_Instructions to follow_
In the following listing, find the lines containing "locale" and report them.

□ □ □ □ □

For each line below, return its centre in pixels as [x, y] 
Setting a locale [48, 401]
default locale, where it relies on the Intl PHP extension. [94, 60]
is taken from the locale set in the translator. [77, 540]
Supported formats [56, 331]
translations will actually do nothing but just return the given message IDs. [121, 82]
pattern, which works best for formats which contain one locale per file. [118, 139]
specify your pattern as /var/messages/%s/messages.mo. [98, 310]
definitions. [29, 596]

□ □ □ □ □

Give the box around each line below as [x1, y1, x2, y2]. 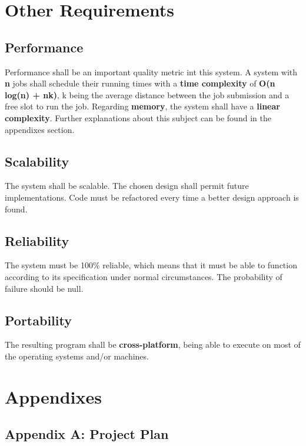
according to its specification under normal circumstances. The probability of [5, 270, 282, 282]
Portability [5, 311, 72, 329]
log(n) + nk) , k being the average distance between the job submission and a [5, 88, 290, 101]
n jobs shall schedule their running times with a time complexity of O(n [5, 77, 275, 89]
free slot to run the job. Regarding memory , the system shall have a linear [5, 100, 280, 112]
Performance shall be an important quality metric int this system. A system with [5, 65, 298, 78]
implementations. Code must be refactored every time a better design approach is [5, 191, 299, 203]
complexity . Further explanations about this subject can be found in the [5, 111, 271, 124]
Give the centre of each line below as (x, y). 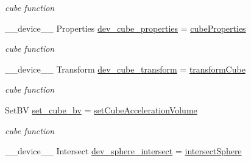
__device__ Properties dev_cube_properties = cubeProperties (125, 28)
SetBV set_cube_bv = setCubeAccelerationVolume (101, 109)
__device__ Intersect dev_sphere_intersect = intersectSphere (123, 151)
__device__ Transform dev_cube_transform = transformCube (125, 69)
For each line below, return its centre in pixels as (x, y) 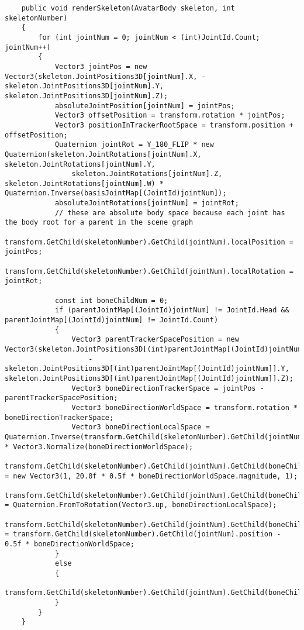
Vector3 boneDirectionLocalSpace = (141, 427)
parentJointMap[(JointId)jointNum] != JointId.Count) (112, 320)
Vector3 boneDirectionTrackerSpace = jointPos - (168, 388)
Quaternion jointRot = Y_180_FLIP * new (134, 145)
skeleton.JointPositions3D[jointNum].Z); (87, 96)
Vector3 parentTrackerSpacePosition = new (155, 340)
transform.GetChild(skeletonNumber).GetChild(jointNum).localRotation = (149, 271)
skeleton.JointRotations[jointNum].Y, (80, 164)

□ □ □ □ □

_Written solution_
Setting a locale [48, 401]
default locale, where it relies on the Intl PHP extension. [94, 60]
is taken from the locale set in the translator. [77, 540]
pattern, which works best for formats which contain one locale per file. [118, 139]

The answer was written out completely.